Transdisciplinary thinking and problem framing
4EA cognition: embodied, embedded, extended, enacted
Abduction and futures thinking under uncertainty
Agency, adaptation, diversity, and learning
What you gain:
You develop stronger judgement under uncertainty by understanding how knowledge is formed and limited, and by building awareness of practical habits for framing problems, thinking across disciplines and exploring futures.
Week 4: Complexity practices for Creative Emergence
The final week brings everything together. We explore practical principles and real examples to see how others design, lead and act within complexity.

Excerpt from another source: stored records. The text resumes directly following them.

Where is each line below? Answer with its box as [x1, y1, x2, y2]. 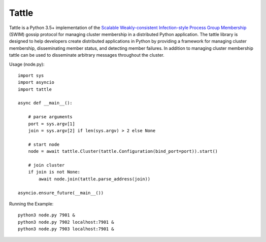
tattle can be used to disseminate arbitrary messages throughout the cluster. [9, 52, 165, 58]
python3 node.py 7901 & [18, 212, 75, 218]
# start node [28, 141, 60, 147]
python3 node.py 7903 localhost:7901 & [18, 226, 114, 232]
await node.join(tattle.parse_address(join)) [38, 176, 150, 182]
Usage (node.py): [9, 61, 45, 67]
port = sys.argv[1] [28, 121, 75, 127]
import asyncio [18, 79, 55, 85]
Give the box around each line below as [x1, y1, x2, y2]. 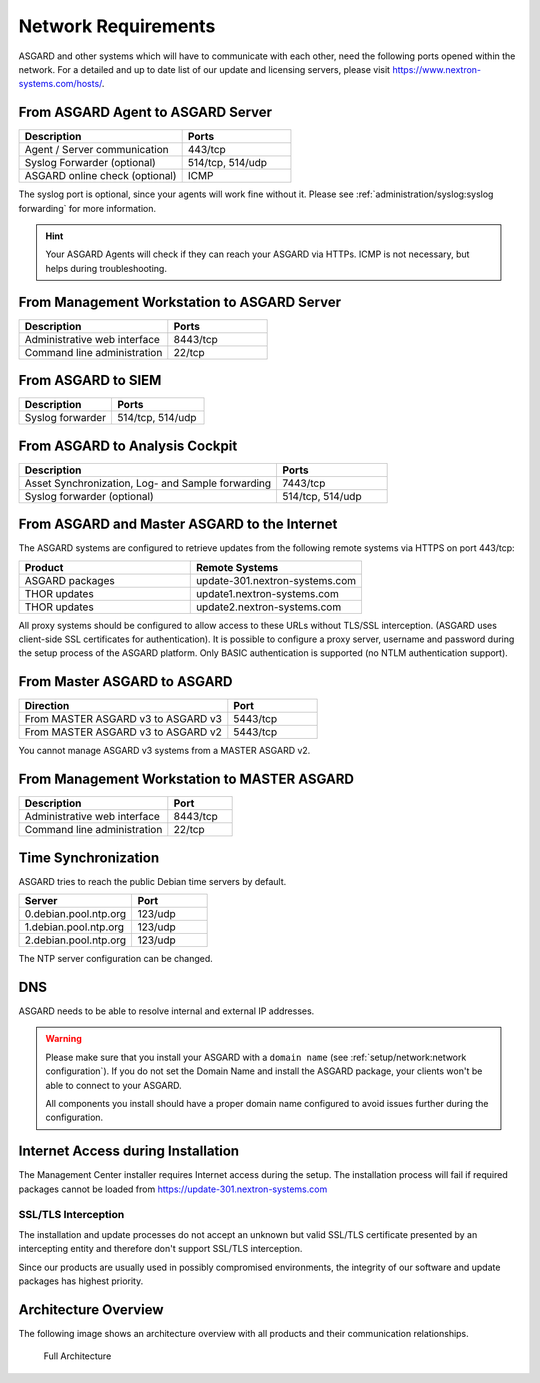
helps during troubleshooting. [45, 262, 167, 274]
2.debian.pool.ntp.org [24, 933, 127, 947]
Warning [45, 1033, 82, 1045]
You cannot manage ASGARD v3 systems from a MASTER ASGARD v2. [18, 745, 311, 757]
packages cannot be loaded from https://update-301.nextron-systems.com [18, 1183, 328, 1195]
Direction [24, 699, 70, 713]
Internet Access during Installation [18, 1143, 240, 1160]
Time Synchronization [18, 849, 160, 866]

Creative practices for emergence, including framing, recombination, and working with constraints
Real world examples of how others design, lead, and act in complex conditions
Critical reflection to surface practice insights and limitations
A synthesis of complexity shifts into practical principles for ongoing practice
What you gain:
You gain a set of practical, adaptable principles you can use to shape strategy, collaboration, and design, enabling you to work productively within complexity.
Who it is for
Something this useful shouldn't be locked away in academic journals. This course is for people working with messy organisational challenges, offering not just new ideas, but a richer way of noticing, thinking and living in a complex world. You might be:
Working across organisations, services, communities, or sectors
Making decisions in conditions full of uncertainty and competing pressures
Leading or managing people through change
Designing services, strategies, or social initiatives
Early in your career and wanting a stronger foundation for working with systems
You do not need prior knowledge. Just curiosity and a willingness to see things a little differently.
Details
When: Tuesdays, 6:00 to 8:00pm AEDT - 9 June to 30 June 2026
Time commitment: 4 sessions, 8 hours total
Where: Online via Zoom, with recordings
Cost: $749 AUD
Materials and reading
Course handouts and readings are distributed electronically.

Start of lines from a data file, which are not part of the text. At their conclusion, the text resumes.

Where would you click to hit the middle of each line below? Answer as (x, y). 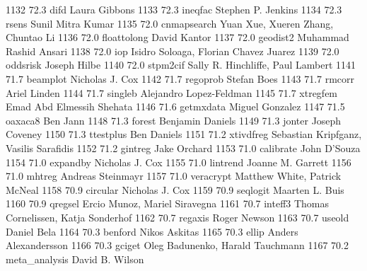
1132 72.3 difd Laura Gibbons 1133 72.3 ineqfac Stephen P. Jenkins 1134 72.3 (174, 9)
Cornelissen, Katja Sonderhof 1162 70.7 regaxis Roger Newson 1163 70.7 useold (177, 217)
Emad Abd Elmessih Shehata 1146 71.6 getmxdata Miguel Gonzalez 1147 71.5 (175, 106)
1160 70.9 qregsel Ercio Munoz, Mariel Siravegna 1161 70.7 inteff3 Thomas (168, 203)
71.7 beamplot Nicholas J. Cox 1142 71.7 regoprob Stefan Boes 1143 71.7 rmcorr (180, 78)
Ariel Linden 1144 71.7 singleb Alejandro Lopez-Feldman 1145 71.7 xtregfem (172, 92)
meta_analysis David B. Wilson (75, 259)
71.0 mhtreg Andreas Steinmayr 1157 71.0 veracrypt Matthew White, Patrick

There are no prescribed texts for this course. Some referenced works include:
The Complex World: An Introduction to the Foundations of Complexity Science by David Krakauer
Philosophy of Complex Systems: Edited by Cliff A. Hooker
On Complexity by Edgar Morin
The Challenge of Complexity: Essays by Edgar Morin
Critical Complexity: Collected Essays by Paul Cilliers
Complexity and Postmodernism: Understanding Complex Systems by Paul Cilliers
Context Changes Everything: How Constraints Create Coherence By Alicia Juarrero
The Atlas of Social Complexity by Brian Castellani and Lasse Gerrits
Complexity and Management: Fad or Radical Challenge to Systems Thinking? by Ralph D. Stacey
The Dao of Complexity by Jean Boulton
Facilitator:

Steven Sullivan
Co-founder at House of Complexity
A strategic designer, educator and complexity practitioner helping organisations navigate change through transdisciplinary inquiry. Drawing from design, philosophy and science, his research and consulting approach translates complexity theory into practices that help organisations sense, adapt and evolve within dynamic systems.

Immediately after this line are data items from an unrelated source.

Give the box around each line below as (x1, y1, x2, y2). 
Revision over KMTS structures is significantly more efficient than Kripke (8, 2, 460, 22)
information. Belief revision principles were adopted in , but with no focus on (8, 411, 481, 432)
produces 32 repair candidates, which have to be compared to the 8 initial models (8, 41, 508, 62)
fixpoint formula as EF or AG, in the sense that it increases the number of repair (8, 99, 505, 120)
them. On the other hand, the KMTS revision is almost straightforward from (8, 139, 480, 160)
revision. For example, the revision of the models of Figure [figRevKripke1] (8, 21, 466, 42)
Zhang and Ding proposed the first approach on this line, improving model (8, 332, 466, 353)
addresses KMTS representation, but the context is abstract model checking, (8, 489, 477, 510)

Steven is also a Casual Academic at the University of Technology Sydney, where he teaches Futures Thinking in the Transdisciplinary School, supporting learners to engage creatively with uncertainty and long-term transformation.
Before founding House of Complexity, he led strategy and innovation projects, accelerators and labs for clients at Google, Optus, ING, KFC, DNSW, Uniting, ReachOut, BaptistCare and the Australian Medical Association. His work invites organisations to think, act and design with the relational intelligence that complex worlds demand.